Ponti was an unconditional admirer of his country and the most enthusiastic advocate of Italian style. He was a major protagonist in the development of the post-war “Made in Italy” style in numerous places around the world, from Paris to Caracas, New York to Stockholm. He is considered today as one of the most active promoters of Italian design in the United States.

Since the construction of L’Ange Volant in 1928, Gio Ponti has been a lifelong champion of a house that is not a “machine for living in”, as would say Le Corbusier, but a place to unwind and to contemplate the essentials of life in a comfortable and happy way. A house should reflect the lifestyle of the occupants as much as possible. For him, an Italian-style house, where sunlight, bright colours, modernity and simplicity are combined, provides the best conditions to create a certain joie de vivre.

Ponti constantly reinvented furnishing solutions and new materials to give priority to beauty and functionality. From interior design, to furniture and objects, everything has to be conceived as a piece of art. This can be explained by the fact that he looked at the world with the eyes and soul of an artist.

During his 60-year-long career, Ponti published over 1,000 articles promoting his ideas about architecture and design for an Italian and a worldwide audience. Thanks to Domusmagazine – which he founded in 1928 and led for 50 years – he promoted Italian architecture, design and decorative arts abroad and advocated with equal passion international creation and innovation.
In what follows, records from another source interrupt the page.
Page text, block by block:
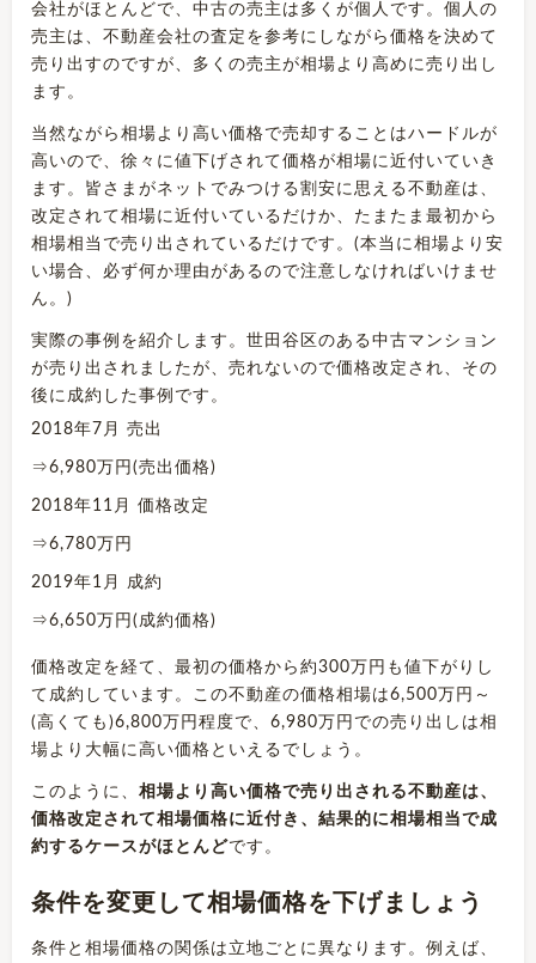
会社がほとんどで、中古の売主は多くが個人です。個人の
売主は、不動産会社の査定を参考にしながら価格を決めて
売り出すのですが、多くの売主が相場より高めに売り出し
ます。
当然ながら相場より高い価格で売却することはハードルが
高いので、徐々に値下げされて価格が相場に近付いていき
ます。皆さまがネットでみつける割安に思える不動産は、
改定されて相場に近付いているだけか、たまたま最初から
相場相当で売り出されているだけです。(本当に相場より安
い場合、必ず何か理由があるので注意しなければいけませ
ん。)
実際の事例を紹介します。世田谷区のある中古マンション
が売り出されましたが、売れないので価格改定され、その
後に成約した事例です。
2018年7月 売出
⇒6,980万円(売出価格)
2018年11月 価格改定
⇒6,780万円
2019年1月 成約
⇒6,650万円(成約価格)
価格改定を経て、最初の価格から約300万円も値下がりし
て成約しています。この不動産の価格相場は6,500万円～
(高くても)6,800万円程度で、6,980万円での売り出しは相
場より大幅に高い価格といえるでしょう。
このように、 相場より高い価格で売り出される不動産は、
価格改定されて相場価格に近付き、結果的に相場相当で成
約するケースがほとんどです。
条件を変更して相場価格を下げましょう
条件と相場価格の関係は立地ごとに異なります。例えば、
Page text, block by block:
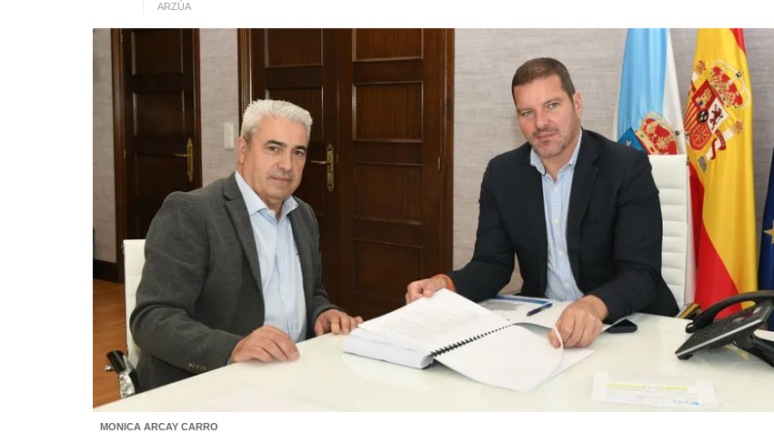
ARZÚA
MONICA ARCAY CARRO
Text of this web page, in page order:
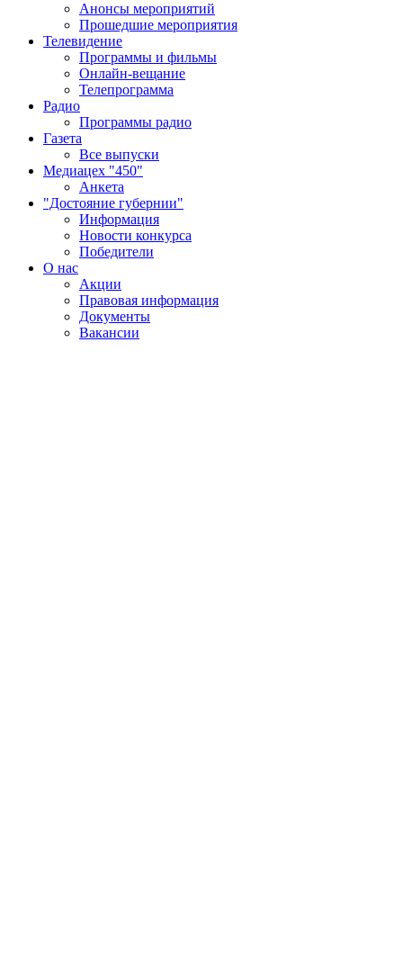
Анонсы мероприятий
Прошедшие мероприятия
Телевидение
Программы и фильмы
Онлайн-вещание
Телепрограмма
Радио
Программы радио
Газета
Все выпуски
Медиацех "450"
Анкета
"Достояние губернии"
Информация
Новости конкурса
Победители
О нас
Акции
Правовая информация
Документы
Вакансии
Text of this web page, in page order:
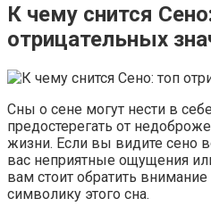
К чему снится
отрицательных
Сны о сене могут нести в
предостерегать от
жизни. Если вы видите сено
вас неприятные ощущения
вам стоит обратить
символику этого сна.
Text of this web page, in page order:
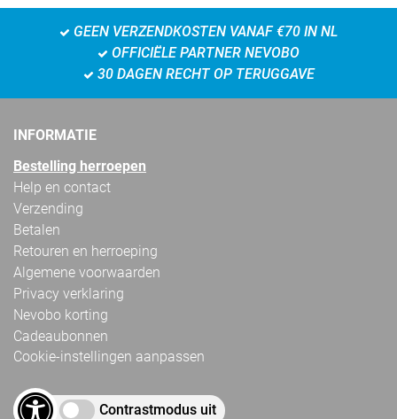
GEEN VERZENDKOSTEN VANAF €70 IN NL
OFFICIËLE PARTNER NEVOBO
30 DAGEN RECHT OP TERUGGAVE
INFORMATIE
Bestelling herroepen
Help en contact
Verzending
Betalen
Retouren en herroeping
Algemene voorwaarden
Privacy verklaring
Nevobo korting
Cadeaubonnen
Cookie-instellingen aanpassen
Contrastmodus uit
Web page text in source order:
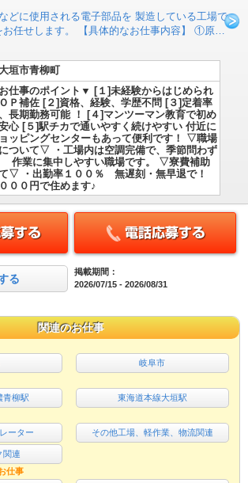
どに使用される電子部品を 製造している工場で
お任せします。 【具体的なお仕事内容】 ①原…
垣市青柳町
仕事のポイント▼ [１]未経験からはじめられ
Ｐ補佐 [２]資格、経験、学歴不問 [３]定着率
長期勤務可能 ！ [４]マンツーマン教育で初め
心 [５]駅チカで通いやすく続けやすい 付近に
ッピングセンターもあって便利です！ ▽職場
ついて▽ ・工場内は空調完備で、季節問わず
作業に集中しやすい職場です。 ▽寮費補助
▽ ・出勤率１００％ 無遅刻・無早退で！
００円で住めます♪
る
掲載期間：
2026/07/15 - 2026/08/31
関連のお仕事
岐阜市
青柳駅
東海道本線大垣駅
ーター
その他工場、軽作業、物流関連
関連
仕事
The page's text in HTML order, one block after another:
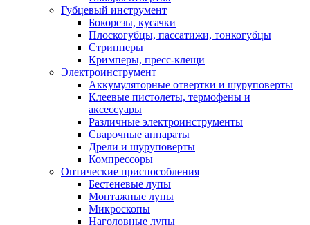
Губцевый инструмент
Бокорезы, кусачки
Плоскогубцы, пассатижи, тонкогубцы
Стрипперы
Кримперы, пресс-клещи
Электроинструмент
Аккумуляторные отвертки и шуруповерты
Клеевые пистолеты, термофены и
аксессуары
Различные электроинструменты
Сварочные аппараты
Дрели и шуруповерты
Компрессоры
Оптические приспособления
Бестеневые лупы
Монтажные лупы
Микроскопы
Наголовные лупы
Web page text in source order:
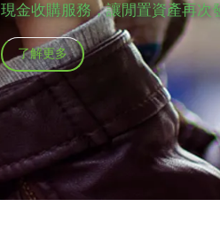
現金收購服務，讓閒置資產再次
了解更多
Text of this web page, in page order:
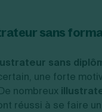
sans
sans
une forte
nombreux
réussi à se faire
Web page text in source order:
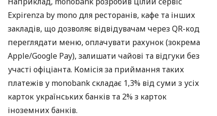
Expirenza by mono для ресторанів, кафе та інших
закладів, що дозволяє відвідувачам через QR-код
переглядати меню, оплачувати рахунок (зокрема
Apple/Google Pay), залишати чайові та відгуки без
участі офіціанта. Комісія за приймання таких
платежів у monobank складає 1,3% від суми з усіх
карток українських банків та 2% з карток
іноземних банків.
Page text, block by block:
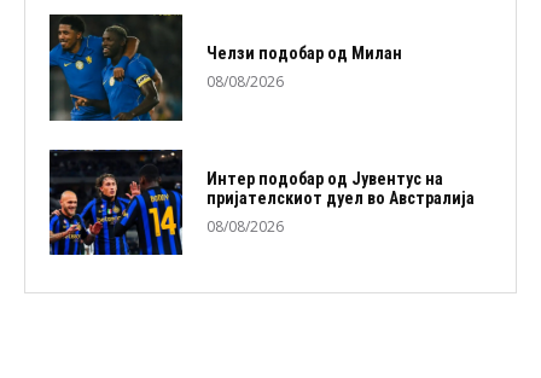
Челзи подобaр од Милан
08/08/2026
Интер подобар од Јувентус на
пријателскиот дуел во Австралија
08/08/2026
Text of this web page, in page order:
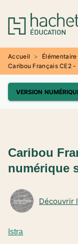
MENU
PIED DE PAGE
Accueil > Élémentaire
Caribou Français CE2
VERSION
Istra
Découvrir
Caribou
numérique
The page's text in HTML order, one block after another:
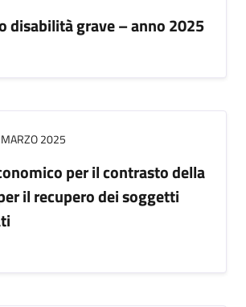
disabilità grave – anno 2025
2025
per il contrasto della
il recupero dei soggetti
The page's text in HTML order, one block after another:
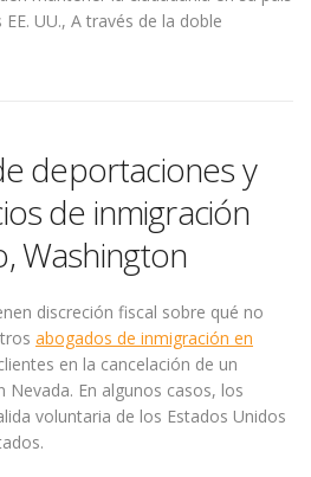
UU., A través de la doble
deportaciones y
de inmigración
Washington
discreción fiscal sobre qué no
abogados de inmigración en
en la cancelación de un
En algunos casos, los
voluntaria de los Estados Unidos
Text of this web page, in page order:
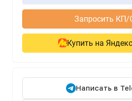
Запросить КП/
Купить на
Написать в
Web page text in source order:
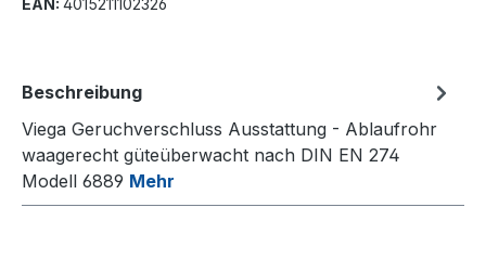
EAN: 4015211102326
Beschreibung
Viega Geruchverschluss Ausstattung - Ablaufrohr
waagerecht güteüberwacht nach DIN EN 274
Modell 6889 Mehr
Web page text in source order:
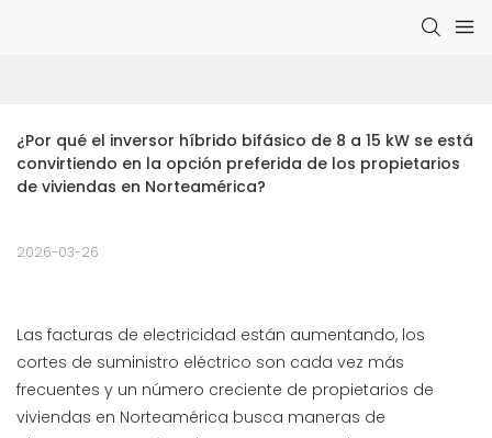
¿Por qué el inversor híbrido bifásico de 8 a 15 kW se está
convirtiendo en la opción preferida de los propietarios
de viviendas en Norteamérica?
2026-03-26
Las facturas de electricidad están aumentando, los
cortes de suministro eléctrico son cada vez más
frecuentes y un número creciente de propietarios de
viviendas en Norteamérica busca maneras de
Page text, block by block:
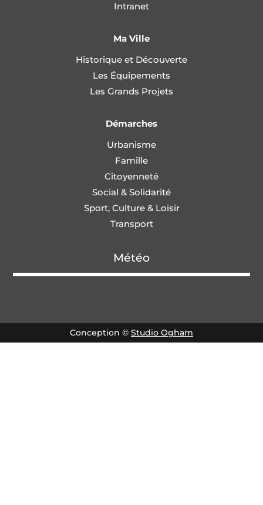
Intranet
Ma Ville
Historique et Découverte
Les Équipements
Les Grands Projets
Démarches
Urbanisme
Famille
Citoyenneté
Social & Solidarité
Sport, Culture & Loisir
Transport
Météo
Conception © Studio Ogham
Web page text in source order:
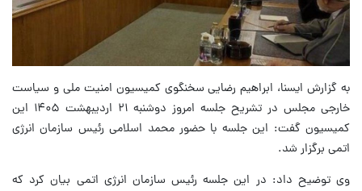
به گزارش ایسنا، ابراهیم رضایی سخنگوی کمیسیون امنیت ملی و سیاست
خارجی مجلس در تشریح جلسه امروز دوشنبه ۲۱ اردیبهشت ۱۴۰۵ این
کمیسیون گفت: این جلسه با حضور محمد اسلامی رئیس سازمان انرژی
اتمی برگزار شد.
وی توضیح داد: در این جلسه رئیس سازمان انرژی اتمی بیان کرد که
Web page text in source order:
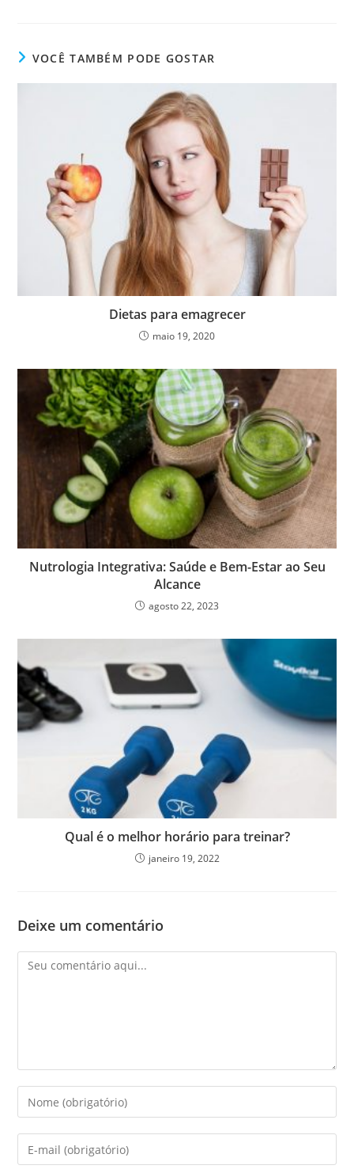
VOCÊ TAMBÉM PODE GOSTAR
Dietas para emagrecer
maio 19, 2020
Nutrologia Integrativa: Saúde e Bem-Estar ao Seu
Alcance
agosto 22, 2023
Qual é o melhor horário para treinar?
janeiro 19, 2022
Deixe um comentário
Comentário
Digite
seu
nome
ou
Digite
seu
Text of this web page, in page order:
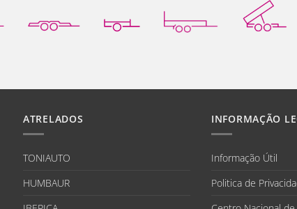
ATRELADOS
TONIAUTO
HUMBAUR
INFORMAÇÃO
Informação Útil
Politica de
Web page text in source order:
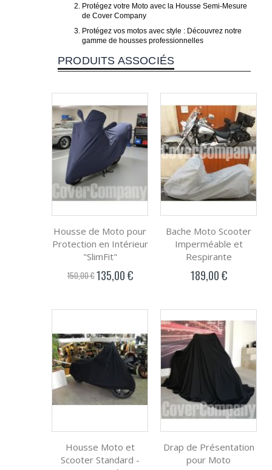
Protégez votre Moto avec la Housse Semi-Mesure
de Cover Company
Protégez vos motos avec style : Découvrez notre
gamme de housses professionnelles
PRODUITS ASSOCIÉS
Housse de Moto pour
Protection en Intérieur
"SlimFit"
150,00 € Prix
spécial
135,00 €
Bache Moto Scooter
Imperméable et
Respirante
189,00 €
Housse Moto et
Scooter Standard -
Drap de Présentation
pour Moto
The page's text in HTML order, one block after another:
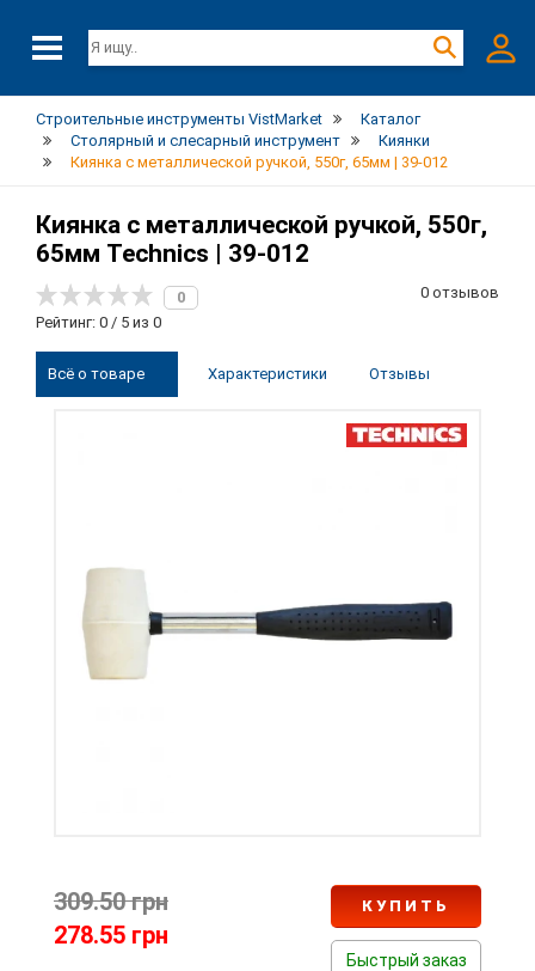
Строительные инструменты VistMarket
Каталог
Столярный и слесарный инструмент
Киянки
Киянка с металлической ручкой, 550г, 65мм | 39-012
Киянка с металлической ручкой, 550г,
65мм Technics | 39-012
0
Рейтинг: 0 / 5 из 0
0 отзывов
Всё о товаре Характеристики Отзывы
309.50 грн
278.55 грн
Быстрый заказ
КУПИТЬ
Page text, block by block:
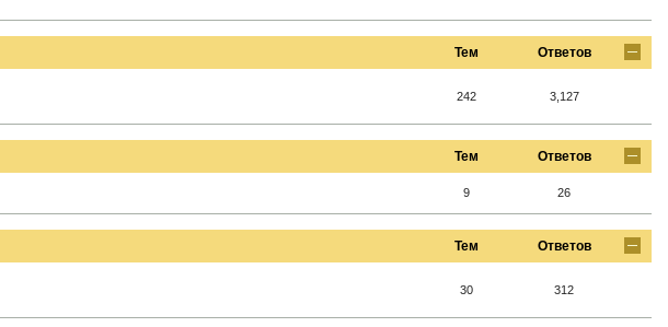
Тем Ответов
242 3,127
Тем Ответов
9 26
Тем Ответов
30 312
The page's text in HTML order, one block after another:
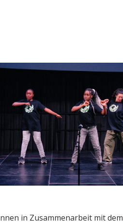
in Zusammenarbeit mit dem
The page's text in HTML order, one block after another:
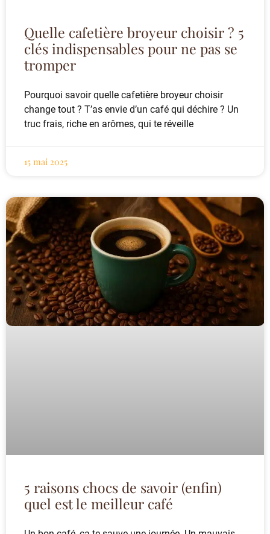
Quelle cafetière broyeur choisir ? 5
clés indispensables pour ne pas se
tromper
Pourquoi savoir quelle cafetière broyeur choisir
change tout ? T’as envie d’un café qui déchire ? Un
truc frais, riche en arômes, qui te réveille
15 mai 2025
5 raisons chocs de savoir (enfin)
quel est le meilleur café
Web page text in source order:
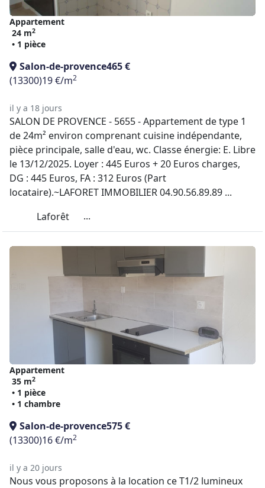
Appartement
24 m2
• 1 pièce
Salon-de-provence465 €
(13300)19 €/m2
il y a 18 jours
SALON DE PROVENCE - 5655 - Appartement de type 1
de 24m² environ comprenant cuisine indépendante,
pièce principale, salle d'eau, wc. Classe énergie: E. Libre
le 13/12/2025. Loyer : 445 Euros + 20 Euros charges,
DG : 445 Euros, FA : 312 Euros (Part
locataire).~LAFORET IMMOBILIER 04.90.56.89.89 ...
Laforêt
...
Appartement
35 m2
• 1 pièce
• 1 chambre
Salon-de-provence575 €
(13300)16 €/m2
il y a 20 jours
Nous vous proposons à la location ce T1/2 lumineux
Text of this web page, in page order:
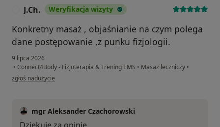
J.Ch. Weryfikacja wizyty
Konkretny masaż , objaśnianie na czym polega
dane postępowanie ,z punku fizjologii.
9 lipca 2026
• Connect4Body - Fizjoterapia & Trening EMS • Masaż leczniczy •
w opinii użytkownika J.Ch.
zgłoś nadużycie
mgr Aleksander Czachorowski
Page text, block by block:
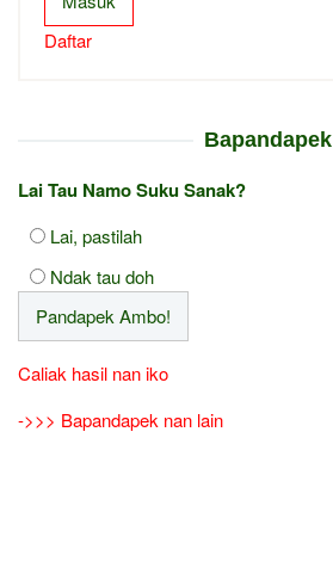
Daftar
Bapandapek
Lai Tau Namo Suku Sanak?
Lai, pastilah
Ndak tau doh
Caliak hasil nan iko
->>> Bapandapek nan lain
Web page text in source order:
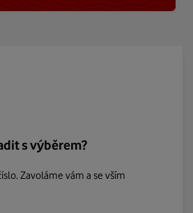
s výběrem?
Zavoláme vám a se vším
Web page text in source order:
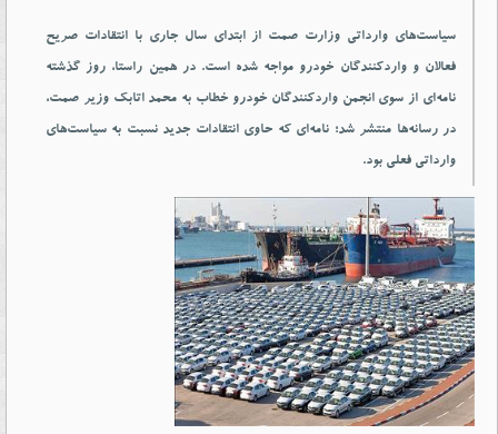
سیاست‌های وارداتی وزارت صمت از ابتدای سال جاری با انتقادات صریح
فعالان و واردکنندگان خودرو مواجه شده است. در همین راستا، روز گذشته
نامه‌ای از سوی انجمن واردکنندگان خودرو خطاب به محمد اتابک وزیر صمت،
در رسانه‌ها منتشر شد؛ نامه‌ای که حاوی انتقادات جدید نسبت به سیاست‌های
وارداتی فعلی بود.
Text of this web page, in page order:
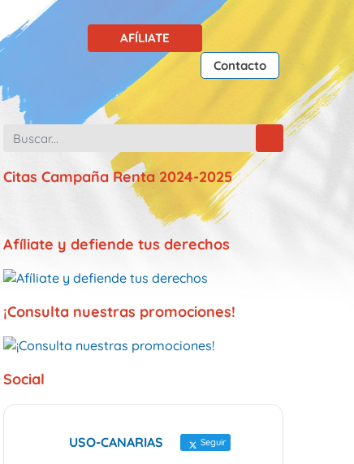
AFÍLIATE
Contacto
Citas Campaña Renta 2024-2025
Afíliate y defiende tus derechos
¡Consulta nuestras promociones!
Social
USO-CANARIAS Seguir
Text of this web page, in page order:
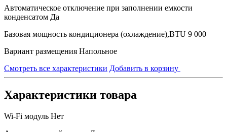
Автоматическое отключение при заполнении емкости
конденсатом Да
Базовая мощность кондиционера (охлаждение),BTU 9 000
Вариант размещения Напольное
Смотреть все характеристики Добавить в корзину
Характеристики товара
Wi-Fi модуль Нет
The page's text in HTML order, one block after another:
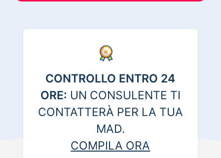
CONTROLLO ENTRO 24
ORE: UN CONSULENTE TI
CONTATTERÀ PER LA TUA
MAD.
COMPILA ORA

His personal involvement in the interior design of famous Italian transatlantic ships – floating embassies of his country’s know-how and style – and the planning and participation in more than 40 exhibitions in Milan, Paris, London and the United States have all played a part in this promotion.

Famous art historians such as Fulvio Irace, Germano Celant and Pierre Restany have published important writings and arranged exhibitions or conferences about Gio Ponti to celebrate his significant role in the 20th-century history of architecture and design. Today the Italian architect’s design is more relevant than ever with 16 companies producing and distributing his furniture: lighting fixtures, ceramics, cutlery, as well as doorknobs, fabrics, mirrors and tiles. This activity reflects the growing interest of design enthusiasts in Gio Ponti’s timeless elegance.
Today, Gio Ponti’s heirs have patiently gathered an exceptional archive of drawings, blueprints, photographs and an extensive correspondence around the architect’s work. Based in Milan, the Gio Ponti Archives offers an abundance of documentation that can be consulted online on its website.